Young people are increasingly “at ease with difference”. Data shows 10% of relationships are “mixed” in terms of colour. The white population is “bifurcated” – split – when it comes to issues of race, migration, gender and identity. In urban areas especially there is “an indifference to difference”. White collar workers – from junior doctors to teachers – are increasingly finding themselves “proletarianised” as their living standards drop and they become more militant. Britain now has “an enlarged working class”, comprising swathes of what was once the middle class. These factors could lead to a “reawakening of 21st-century socialist politics”.
The pair say that “the children and grandchildren of the defeated working class are beginning to organise themselves”. Many trade union demonstrations of late have included significant numbers who “20 years ago would have been construed as middle class, but they certainly don’t lead middle-class lives anymore”.
Corbynism offered a left-wing alternative to neoliberalism but was “scuppered” by Labour MPs. Keir Starmer’s Labour simply offers “business as usual” and a continuation of neoliberal policies which fail the poor and further Britain’s disintegration.
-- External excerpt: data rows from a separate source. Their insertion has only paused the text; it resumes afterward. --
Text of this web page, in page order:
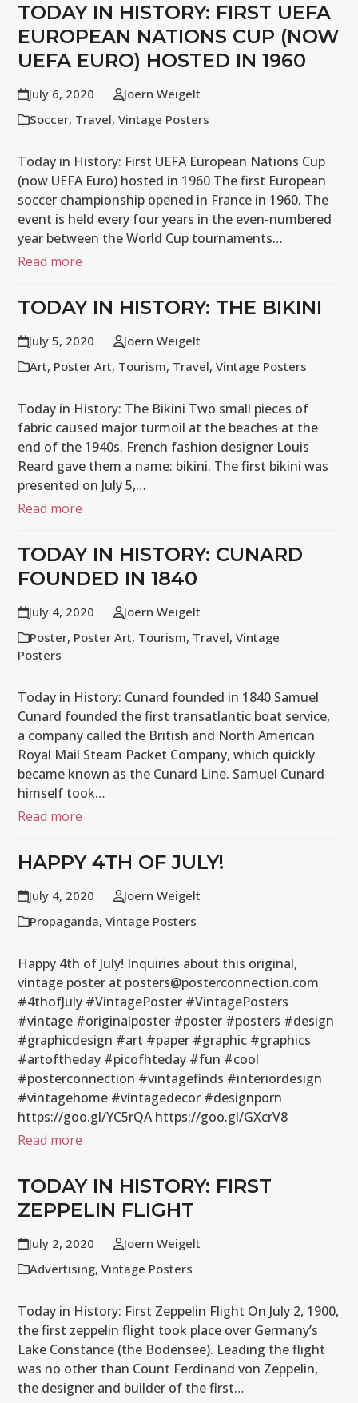
TODAY IN HISTORY: FIRST UEFA
EUROPEAN NATIONS CUP (NOW
UEFA EURO) HOSTED IN 1960
July 6, 2020
Joern Weigelt
Soccer, Travel,Vintage Posters
Today in History: First UEFA European Nations Cup
(now UEFA Euro) hosted in 1960 The first European
soccer championship opened in France in 1960. The
event is held every four years in the even-numbered
year between the World Cup tournaments…
Read more
TODAY IN HISTORY: THE BIKINI
July 5, 2020
Joern Weigelt
Art, Poster Art, Tourism, Travel,Vintage Posters
Today in History: The Bikini Two small pieces of
fabric caused major turmoil at the beaches at the
end of the 1940s. French fashion designer Louis
Reard gave them a name: bikini. The first bikini was
presented on July 5,…
Read more
TODAY IN HISTORY: CUNARD
FOUNDED IN 1840
July 4, 2020
Joern Weigelt
Poster, Poster Art, Tourism, Travel,Vintage
Posters
Today in History: Cunard founded in 1840 Samuel
Cunard founded the first transatlantic boat service,
a company called the British and North American
Royal Mail Steam Packet Company, which quickly
became known as the Cunard Line. Samuel Cunard
himself took…
Read more
HAPPY 4TH OF JULY!
July 4, 2020
Joern Weigelt
Propaganda,Vintage Posters
Happy 4th of July! Inquiries about this original,
vintage poster at posters@posterconnection.com
#4thofJuly #VintagePoster #VintagePosters
#vintage #originalposter #poster #posters #design
#graphicdesign #art #paper #graphic #graphics
#artoftheday #picofhteday #fun #cool
#posterconnection #vintagefinds #interiordesign
#vintagehome #vintagedecor #designporn
https://goo.gl/YC5rQA https://goo.gl/GXcrV8
Read more
TODAY IN HISTORY: FIRST
ZEPPELIN FLIGHT
July 2, 2020
Joern Weigelt
Advertising,Vintage Posters
Today in History: First Zeppelin Flight On July 2, 1900,
the first zeppelin flight took place over Germany’s
Lake Constance (the Bodensee). Leading the flight
was no other than Count Ferdinand von Zeppelin,
the designer and builder of the first…

That could present an “opportunity” for the far right. In France, Marine Le Pen made most ground in areas where the Communist Party was once strongest. However, Britain has seen elements of the far right incorporated into the Conservative Party through Brexit and the anti-refugee rhetoric of Suella Braverman. So, “potential for growth” for the far right is “minimal”, although it will remain “a boil” on the body politic.
SNP
IF neoliberalism is the great acid bath corroding everything it touches, then it’s also having a disintegrating effect on Scottish nationalism. The SNP “has run its course to some extent. Its whole rationale was to position itself on the terrain of old Labour, to be left of Westminster. “In practice, it’s embraced the tenets of neoliberalism. We need only walk through the streets of Glasgow to look at how much working-class areas have suffered over the last 16 years.
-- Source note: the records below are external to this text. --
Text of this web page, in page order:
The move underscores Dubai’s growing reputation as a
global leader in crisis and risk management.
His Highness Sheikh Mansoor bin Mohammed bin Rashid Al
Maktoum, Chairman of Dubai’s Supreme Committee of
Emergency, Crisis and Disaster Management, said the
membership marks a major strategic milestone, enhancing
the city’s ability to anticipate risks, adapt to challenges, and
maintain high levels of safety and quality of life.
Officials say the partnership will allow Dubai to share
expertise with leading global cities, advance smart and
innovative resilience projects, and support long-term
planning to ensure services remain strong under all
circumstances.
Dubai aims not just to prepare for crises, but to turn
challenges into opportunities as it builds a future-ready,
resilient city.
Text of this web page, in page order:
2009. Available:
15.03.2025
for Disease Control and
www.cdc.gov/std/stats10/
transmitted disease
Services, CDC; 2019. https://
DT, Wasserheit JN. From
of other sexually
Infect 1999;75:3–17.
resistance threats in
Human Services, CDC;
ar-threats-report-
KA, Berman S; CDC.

“There’s a variance between the theoretical positioning of the SNP as centre left and what it’s doing in practice slightly less virulently than Westminster. People are now beginning to see through that, and that’s caused the crisis within the SNP. It’s been called out, and called out in part by the strikes that are happening under SNP governance. We’re seeing a dislocation between class and the SNP which had briefly converged in the run-up to the referendum.”
Sharp falls in SNP membership may be “the working class voting with their feet”. Nicola Sturgeon held the “ship steady”, but if the socially and financially conservative Kate Forbes took power “a significant portion of SNP membership could move back to Scottish Labour”.
Unless we want social and political fragmentation to continue, we need to “stretch the parameters of debate” politically. The bottom line for Virdee and McGeever is that there are more answers available than neoliberalism. It doesn’t need to be “democratic socialism”. Even the social democracy of Scandinavia “would represent a marked improvement in the fortunes of the working class” by creating a less unequal society. That may be the only hope of holding Britain together.